9 - I always preheated the cupels, at full temp., for about 20 minutes or more, before adding the lead. If you don't drive out all the moisture, the moisture will spit molten lead out of the cupel and you will have to start over. I also preferred to set the front row of cupels back about an inch from the front of the floor of the furnace. Otherwise, they can freeze up (turn black), since they can get too much air.
10 - 10 minutes seems like a lot of time, normally. Once the lead changes from black to a bright glow, they are ready to start driving. I would guess this normally takes 2 or 3 minutes. Rarely, some will stay black and won't open, no matter how long you leave them. You can try to open them by raising the temp and/or putting them in the back of the furnace. If this doesn't work, the last resort is to hold a splinter of wood near the top of the lead with tongs. The carbon will sometimes reduce the black lead oxide to lead metal. If this doesn't work, start over. 
12 - Sometimes, if you have a lot of cupels, the ones in the back will take forever because they are not getting enough oxygen from simply cracking open the door.
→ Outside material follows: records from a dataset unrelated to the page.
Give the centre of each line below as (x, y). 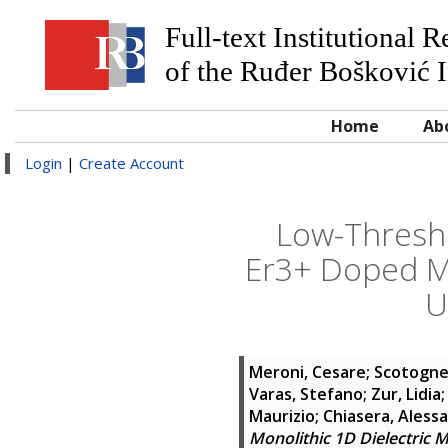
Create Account (131, 163)
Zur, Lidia (406, 394)
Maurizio (282, 416)
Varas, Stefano (306, 394)
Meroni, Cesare (307, 372)
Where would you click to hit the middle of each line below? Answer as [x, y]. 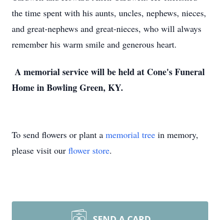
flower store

For this reason, I always drilled about a 3/8"-1/2" hole through the back of the furnace, centered and about 2" or 3" above the furnace floor. This allowed airflow over the top of the cupels.
14 - I don't like timing the cupellation. Some are done sooner than others, due to such things as their position in the furnace. Also, when cupelling the lead from the fusion of electronic parts, the weight of lead will vary. I like to remove each cupel from the furnace when it is finished. When the bead changes from a bright, rotating, glowing orb to a gray metallic bead, all the lead is out and it is finished. Silver sprouting can occur with a high percentage of silver or too high a temperature. I cupelled at about 1750-1800F. Gold losses can occur with sprouting. If I had trouble with sprouting, I covered the cupel carefully with an equally hot upside down cupel and then removed both together from the furnace. This doesn't work as well with bone ash, since it can easily crumble when handling it with tongs, especially when the cover cupel is used multiple times.
15 - I found that 6" electrician pliers work well for removing stuck beads from cupels. Use them vertically. Squeeze and twist. The slight squeeze will loosen any bone ash that is stuck to the bottom of the bead. It can then be easily brushed off.
16 - If you're only interested in gold, add silver to to the original sample. If you are interested in both gold and silver, the procedure is - wrap in lead and cupel - weigh and record the weight - wrap in lead with added silver and cupel - part - dry - anneal - weigh - calculate.
17-23 - I always flatten the bead using a very clean hammer and anvil before parting. I added about 15 ml of acid (Note: I only used .25 gm samples for karat gold and less acid was needed) to the porcelain crucibles and heated it to slight steam before adding the beads. I first used a 1/7, HNO3/distilled H2O mix. When I got no more fizzing, I decanted and rinsed 3 times with hot distilled water, allowing each rinse to heat for awhile on the hot plate. I also made sure the entire inside of the crucible was well rinsed down with water from a squirt bottle - otherwise, the dried silver nitrate can contaminate to gold. This was repeated with a 3/2, HNO3/distilled H2O mix. It is best to use reagent grade HNO3. However, if the technical grade contains no chlorides, it will work fine.
24-25 - I parted, dried, and annealed in the same porcelain crucible. I decanted so that the gold ended up all together in a pile on one side of the bottom of the crucible. Annealing was done on a triangle over a bunsen burner. The gold must be thoroughly dry before annealing or it will spit out of the crucible. The gold will quickly change from brown to golden color when annealing. The hot crucible was set on a firebrick, or other good insulator, to cool before weighing. If you set it on metal, the crucible will crack, with a loud pop. 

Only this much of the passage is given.